How Real Madrid and Barcelona became the same team

David Beckham played for Real Madrid because, well, of course David Beckham played for Real Madrid.

Madrid signed soccer’s first — and perhaps only — pop superstar from Manchester United in 2003 for €35 million. Like so many of the Galacticos-era moves from president Florentino Perez’s first stint as club president, the transaction only seemed vaguely connected with “wanting to win soccer games.” Beckham was insanely famous, so Perez had to have him.

It all seemed inevitable in hindsight, but it really wasn’t.

In 2003, current Barcelona president Joan Laporta was elected to his first term after running on a platform of “I will sign David Beckham.” He got elected by the supporters, but failed to follow through. Ferran Soriano, Laporta’s then-VP and now the CEO at City Football Group, later admitted that the club also missed out on signing an 18-year-old Cristiano Ronaldo from Sporting Lisbon that same year: “We thought €18 million was too high a price.”

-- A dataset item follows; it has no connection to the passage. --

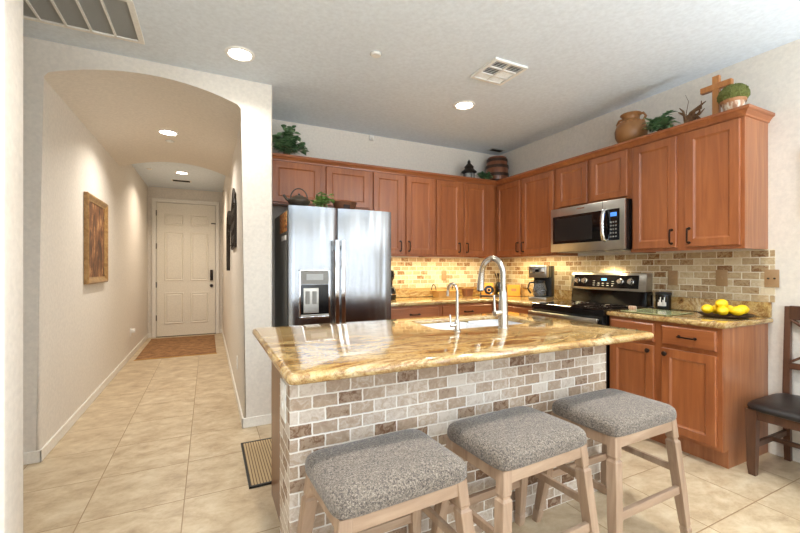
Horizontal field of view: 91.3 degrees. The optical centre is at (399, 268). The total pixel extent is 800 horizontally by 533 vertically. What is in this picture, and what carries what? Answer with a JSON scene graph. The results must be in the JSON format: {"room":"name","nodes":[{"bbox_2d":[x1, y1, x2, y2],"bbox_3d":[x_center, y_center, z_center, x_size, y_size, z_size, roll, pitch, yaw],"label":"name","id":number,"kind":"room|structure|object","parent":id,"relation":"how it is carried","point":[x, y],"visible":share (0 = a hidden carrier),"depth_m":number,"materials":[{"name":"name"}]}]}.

Can you imagine if Barcelona had signed both Beckham and Ronaldo in the summer of 2003?

From that point on, the clubs seemed to fork off in opposite directions. As Madrid gobbled up every superstar in sight, Barcelona built from within and cultivated an extreme identity around always having the ball. It’s hard to envision such a strong divergence with Ronaldo and Beckham wearing the blaugrana, but it’s not hard to envision what the past 20 years might’ve looked like in that alternate reality.

It would have looked like what we’re going to see on Sunday (10:15 a.m. ET, ESPN+) — two wealthy clubs that are starting to look a lot like each other.